In the first, an enemy squad of four players was closing in on my teammate and me through the streets of a bombed-out town. As we huddled upstairs in one of the buildings and peeked out onto a balcony, I deployed a bomb drone and piloted it into the midst of the onrushing enemies, downing one. As they retreated behind a wall, I hurled a drill charge that affixed itself to the wall and deposited an explosive on the other side, knocking down another player. With the odds leveled, my teammate and I pushed out of our hiding spot and engaged them in a fire fight.

A few rounds later, as the last living member of my squad, I ascended the tallest building in Al Mazrah City, desperate to find cash to buy back my fallen comrades. The proximity chat burst to life as another team searched for me. I placed a mine next to the ascension cable and talked back to them, inviting them to come up and find me while I scurried around frantically, checking rooms and opening cash registers until finally, I had enough to pay for a teammate’s revival. The hunting party finally took the bait and came up the booby-trapped cable, which detonated as planned. I leaped from the top of the building, deployed my parachute and floated into the building’s lobby, landing next to a Hummer EV sitting on a pedestal. I hopped into the driver’s seat and sped away.

These examples don’t showcase any particular prowess on my part (I died literally seconds after each one), but they do highlight how players can engage with “Warzone 2.0” compared to the more helter-skelter multiplayer modes of “Modern Warfare II.” Aside from the perspiration provided by an initial landing at a crowded point of interest, or the jaw-clenching moments of the final circle, the pace of play is deliberate, allowing players to think, look around and take advantage of the battleground in clever and effective ways.

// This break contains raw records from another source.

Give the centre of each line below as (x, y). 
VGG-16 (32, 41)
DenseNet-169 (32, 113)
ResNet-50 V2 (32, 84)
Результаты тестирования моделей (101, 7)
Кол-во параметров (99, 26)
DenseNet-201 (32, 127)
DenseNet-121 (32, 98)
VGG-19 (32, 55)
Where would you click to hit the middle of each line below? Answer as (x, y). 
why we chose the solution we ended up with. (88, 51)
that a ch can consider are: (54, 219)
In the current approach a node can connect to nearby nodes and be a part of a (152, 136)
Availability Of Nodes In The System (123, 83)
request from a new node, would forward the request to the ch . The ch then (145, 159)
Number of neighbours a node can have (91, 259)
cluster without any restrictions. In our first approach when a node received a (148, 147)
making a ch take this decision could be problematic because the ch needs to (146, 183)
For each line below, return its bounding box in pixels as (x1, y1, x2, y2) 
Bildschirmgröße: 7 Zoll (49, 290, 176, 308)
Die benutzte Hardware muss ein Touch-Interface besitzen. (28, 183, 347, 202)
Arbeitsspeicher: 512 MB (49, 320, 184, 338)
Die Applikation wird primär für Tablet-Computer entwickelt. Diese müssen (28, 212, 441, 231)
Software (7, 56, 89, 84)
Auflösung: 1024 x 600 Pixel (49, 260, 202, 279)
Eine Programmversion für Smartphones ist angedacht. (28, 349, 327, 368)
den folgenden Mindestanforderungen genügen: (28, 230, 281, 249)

That playstyle is further indulged by the new DMZ mode, in which players accept a series of orders and then work with up to two other players to fulfill the mission goals and successfully extract via a helicopter while AI enemies and opposing teams stand against them. If players are killed inside the DMZ, they lose whatever items they brought in with them. Mistakes carry consequences.

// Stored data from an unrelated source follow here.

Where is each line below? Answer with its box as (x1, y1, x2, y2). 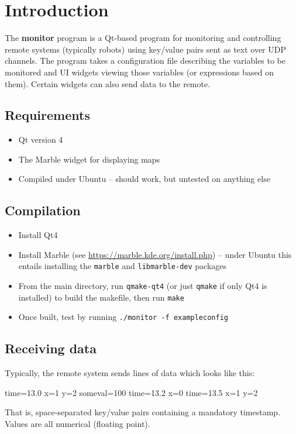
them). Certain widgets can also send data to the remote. (5, 77, 211, 89)
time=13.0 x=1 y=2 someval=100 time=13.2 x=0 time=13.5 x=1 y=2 (5, 386, 258, 398)
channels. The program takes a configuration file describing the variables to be (5, 54, 286, 67)
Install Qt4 (18, 229, 58, 241)
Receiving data (5, 339, 97, 357)
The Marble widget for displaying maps (18, 153, 160, 165)
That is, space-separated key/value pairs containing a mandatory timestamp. (5, 406, 281, 418)
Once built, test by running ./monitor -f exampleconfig (18, 311, 228, 323)

The entirety of “Warzone 2.0′s” awe-inspiring environment made for a heckuva first impression (ours can be found at the bottom of this review). The majority of the gameplay has been gripping, though also occasionally glitchy: At various times since launch, the party chat has glitched and players couldn’t use the game’s social matchmaking feature to link up with their friends, and players have also reported they’ve lost precious items in the DMZ after encountering a developer error.

But the true test of a live-service game like “Warzone 2.0” is found in the long-term. The original “Warzone” debuted in March of 2020 to much the same level of amazement. Then, over time, the game devolved. It was overrun by cheaters. Weapon balancing became problematic after the guns from “Call of Duty: Black Ops Cold War” were integrated. A new map that aligned with “Call of Duty: Vanguard” drove a number of players away from the big map and into the close quarters of the smaller, limited-respawn modes of Rebirth Island and Fortune’s Keep.

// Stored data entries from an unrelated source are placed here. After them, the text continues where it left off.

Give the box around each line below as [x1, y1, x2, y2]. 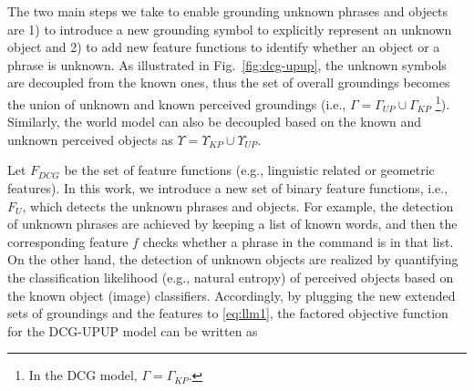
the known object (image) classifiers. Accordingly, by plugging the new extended [7, 285, 456, 304]
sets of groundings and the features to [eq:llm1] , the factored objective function [7, 304, 448, 323]
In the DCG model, [28, 365, 138, 385]
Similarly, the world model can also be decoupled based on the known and [7, 112, 422, 131]
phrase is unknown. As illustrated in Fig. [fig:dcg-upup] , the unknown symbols [7, 55, 447, 74]
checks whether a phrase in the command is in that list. [142, 232, 454, 251]
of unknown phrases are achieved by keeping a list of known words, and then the [7, 214, 458, 233]
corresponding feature [7, 232, 129, 251]
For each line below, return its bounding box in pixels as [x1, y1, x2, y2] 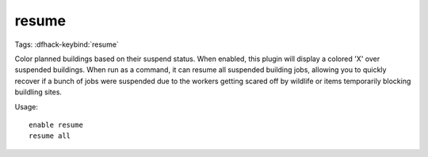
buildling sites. [14, 87, 63, 97]
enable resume [29, 120, 83, 129]
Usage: [14, 101, 39, 111]
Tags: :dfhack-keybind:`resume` [14, 40, 119, 49]
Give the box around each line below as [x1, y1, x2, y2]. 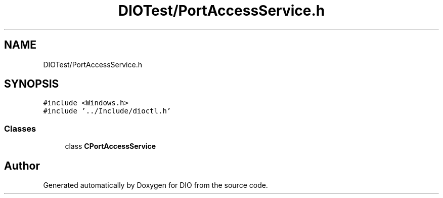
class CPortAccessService [65, 142, 156, 151]
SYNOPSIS [4, 77, 59, 91]
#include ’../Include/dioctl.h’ [43, 107, 171, 115]
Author [4, 159, 40, 172]
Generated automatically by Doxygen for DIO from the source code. [43, 181, 268, 190]
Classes [4, 123, 36, 134]

Some of those issues should be alleviated by Activision’s new overarching strategy of continuing “Warzone 2.0” solely around the world of “Modern Warfare,” including utilizing the same game engine for new content, thus avoiding the growing pains seen in the “Black Ops” era of “Warzone.” But how will the company’s developers respond to player feedback and complaints over the coming months? This is a particularly intriguing question when the feedback comes from high-profile streamers, upon whom games sometimes rely for marketing purposes.

A number of high-profile players have grumbled about the changes to the game’s movement mechanics, lamenting that the game plays much slower. Average players, such as myself, are just fine with those changes, since they penalize top-tier players whose fast-twitch movements provided a significant advantage during close-quarters gun fights in the old “Warzone,” where those players could still fire precisely while sliding or hopping. In “Warzone 2.0” such movement comes with a delayed ability to aim, as you’d expect in real life.

Another common gripe is the new looting system, which requires players to more carefully interact with items and ammo found around the map. Here too the game is slower, which has led to complaints that players feel too exposed as they try to sort through a vanquished player’s backpack. The counterpoint here is that, if the emphasis is on realism, such an activity should be risky. So how will the developers handle such complaints moving forward?

On the whole, “Warzone 2.0” feels like a phenomenal refresh of a game that had grown stale over the years since its debut. The addition of DMZ provides another source of entertainment that feels richer and far more enjoyable than Plunder or any of the other offshoot modes from the first “Warzone.” In completing missions, players unearth a level of lore that was missing from “Warzone,” which relied mainly on short cutscenes at the start of each new season to relay its story. Even if the game plays slower, “Warzone 2.0” just feels more alive and robust than “Warzone” ever did. Here’s hoping that feeling can be better maintained in the sequel than it was in the original.

Note: Below are the reviewer’s first impressions from the day of “Warzone 2.0′s” release, including more details on some of the game’s new mechanics.

‘Warzone 2.0’ impressions: Good riddance, Caldera. Hello, Al Mazrah.

When “Call of Duty: Warzone” debuted in March 2020, it marked the realization of what Call of Duty could finally be if it broke free from the close confines of its multiplayer maps. The map of Verdansk stretched before players as they stood at the rear door of their C-130, scanning far and wide for places to drop and explore. It felt boundless. It felt immersive. It radiated with realism in a way that Call of Duty never had before.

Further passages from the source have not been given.